If a person with mental health issues or addiction hails from a well-heeled family, this person receives treatment. For poor people, the intervention system is usually jail.
“We lock up poor people, because we’re [actually] locking them up for mental health reasons,” he said.
To Donovan, that consequence illustrates that fundamental fairness is at stake.
Donovan views prescription-drug abuse as one of the biggest hammers to Vermonters’ public health and public safety. He said drug abuse sits at the core of most crimes in the state, such as burglary.

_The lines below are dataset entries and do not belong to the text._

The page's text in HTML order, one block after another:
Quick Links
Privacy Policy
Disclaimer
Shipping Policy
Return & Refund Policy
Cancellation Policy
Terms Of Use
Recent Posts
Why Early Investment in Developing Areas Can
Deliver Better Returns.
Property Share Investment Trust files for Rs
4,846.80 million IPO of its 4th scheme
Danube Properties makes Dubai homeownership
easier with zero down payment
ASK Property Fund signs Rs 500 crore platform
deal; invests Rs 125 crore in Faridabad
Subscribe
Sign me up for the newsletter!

He supports the passage of a “Good Samaritan” law, which would protect people who call to report drug overdoses, and prescribing of drugs like methadone which help people beat their addictions.
According to Donovan, housing someone in jail costs the state $180 a day. By contrast, a day of addiction or mental-health treatment averages $95 a day.

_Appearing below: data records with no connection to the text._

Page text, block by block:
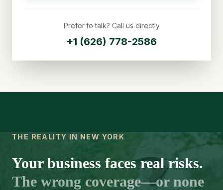
Prefer to talk? Call us directly
+1 (626) 778-2586
THE REALITY IN NEW YORK
Your business faces real risks.
The wrong coverage—or none

In 2010, Donovan founded the Rapid Intervention Community Court, which was developed to treat criminal behavior at its often-common root of mental-health issues and substance abuse by partnering with social service organizations.
Rapid Intervention Community Court grew out of the Douglas Administration’s “Challenges for Change” initiative as a new, cost-effective solution for the old problem of budget constraints.

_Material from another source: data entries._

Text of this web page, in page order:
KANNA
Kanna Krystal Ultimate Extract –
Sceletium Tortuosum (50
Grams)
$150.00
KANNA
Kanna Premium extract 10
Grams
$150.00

The Entergy v. Vermont case topped the list of questions posed to Donovan at the gathering.
Entergy, owner of the Vermont Yankee nuclear power plant in Vernon, took the state to federal court last year, claiming the state overstepped its regulatory bounds. The court ruled primarily in Entergy’s favor. The state appealed the case to the second circuit.
People asked Donovan what he would have done differently, and what he plans to do with the case if he’s elected.
If elected, Donovan said, he would focus on ensuring that Entergy fully pays into the plant’s decommissioning fund.
“It’s a huge liability that we the taxpayers shouldn’t be liable for,” he said.
Although the courts will decide Entergy v. Vermont, Donovan believes that the plant, either through a court ruling or through a business decision by Entergy, will eventually close. When it does, Vermont taxpayers should have the peace of mind that the site’s decommissioning fund can foot the clean-up bill.
Although he said that he doesn’t know how to persuade Entergy to pay into the fund, he pledged to collaborate with the Legislature and the state’s Congressional delegation to develop a solution.
He declined to “Monday morning quarterback” Sorrell’s handling of the Entergy trial, adding he wished Sorrell good luck with the ongoing court case.
Donovan also charged that the Attorney General’s office should work with the Legislature to ensure that bills can stand up in court.
“It’s not good policy to pass laws that will be overturned,” he said. “Let’s do the work up front.”
In a separate interview, Donovan said he chose to run for AG because Vermont needs change, new ideas, and engagement by the office with the legislature and public.
Donovan stressed that he feels Sorrell has served the state well, adding his campaign was not about bashing Sorrell.
He added that community policing and community prosecution occur when the community and law enforcement engage with each other and partner on developing policy. Together, both parties can build a relationship that fosters trust in government and “fair and equitable outcomes.”
“Vermont is a progressive state but is behind in law enforcement,” he said.
Sorrell ready for challenge
On Monday, Sorrell introduced the campaign staff which he hopes will lead him to an eighth term.
“I have assembled a terrific team with a blend of experience, energy and youth to help me bring my message to every corner of Vermont and win this election,” Sorrell said in a prepared statement.
The team has strong Brattleboro ties.
Mike Pieciak, a native of Brattleboro and an attorney at the Burlington office of Downs Rachlin Martin, will serve as Sorrell’s campaign manager, while former Gov. Howard Dean’s longtime political and policy advisor, Kate O’Connor, will serve as a senior advisor to the campaign.
Joining O’Connor as a senior advisor is Richard Watts, who managed campaigns for Dean and Peter Welch and is currently a communications and policy researcher at the University of Vermont.